By: Anna Majavu
There are 29 different laws that tangle SMMEs up in red tape, according to the Small Business Development Department. “That was an indictment on us, and on the Department of Trade and Industry and on the other departments that work with small business, that the president had to appoint a special office to cut red tape across government,” newly-appointed Small Business Development Deputy Minister Dipuo Peters told the Portfolio Committee on Small Business Development on Wednesday.
Ramaphosa appointed a red tape team in the Presidency in February 2022 with former Sasol chairperson Sipho Nkosi as the red tape champion. The Small Business Development Department has been promising Parliament since around 2015 that it will reduce the amount of red tape that SMMEs face in trying to set up their businesses. “No national strategy ever existed until now to reduce red tape. The field of red tape reduction suffers from a lack of coherence and cohesiveness without any clear guidelines on what we need to achieve,” acting deputy director-general Mojalefa Mohoto told the portfolio committee.
Mohoto said that the department was now planning to reform the 29 laws that hindered SMMEs. Meanwhile, some provinces had already made progress, he said. Gauteng was able to pay invoices from SMMEs within 15 days and had also reduced the time it took to grant taxi licences, while the Western Cape had set up digital channels for businesses to apply for all the permits they needed online. KwaZulu-Natal was also making progress, Mohoto said, by setting up a system to resolve complaints about licence delays from small businesses.

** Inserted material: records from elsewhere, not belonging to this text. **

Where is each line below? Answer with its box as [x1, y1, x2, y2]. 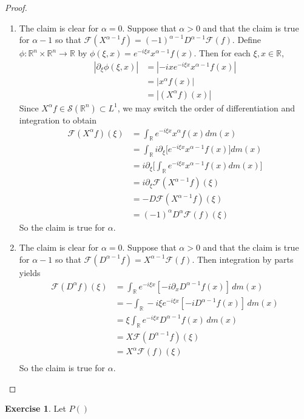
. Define [232, 33, 262, 46]
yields [19, 266, 41, 279]
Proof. [5, 1, 27, 13]
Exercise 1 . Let [5, 402, 66, 415]
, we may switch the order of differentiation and [117, 101, 295, 114]
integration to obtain [19, 113, 97, 126]
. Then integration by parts [192, 252, 294, 265]
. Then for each [194, 47, 251, 59]

The department also wanted municipalities to grant informal traders licences within a certain timeframe, and if they failed to do so, the traders would be deemed to have secured a licence and would be allowed to trade without having their goods confiscated. Mohoto said the department was also looking into high business licence fees levied by municipalities. “The range is so wide and, in some cases, the costs become a barrier,” Mohoto said.
Director-general Lindokuhle Mkhumane said the department aimed to have all business licences issued online “to minimise human involvement” after hearing that some councillors were issuing licences from their homes during the Covid-19 pandemic. But ANC MP Faiez Jacobs said the presentation was “very generic” and lacked deadlines “South Africans are really good at establishing task teams and describing the problem but if our lives were dependent on it, we should have sorted out red tape long ago,” said Jacobs. The department is due to table an action plan on red tape reduction to Cabinet by 31 March.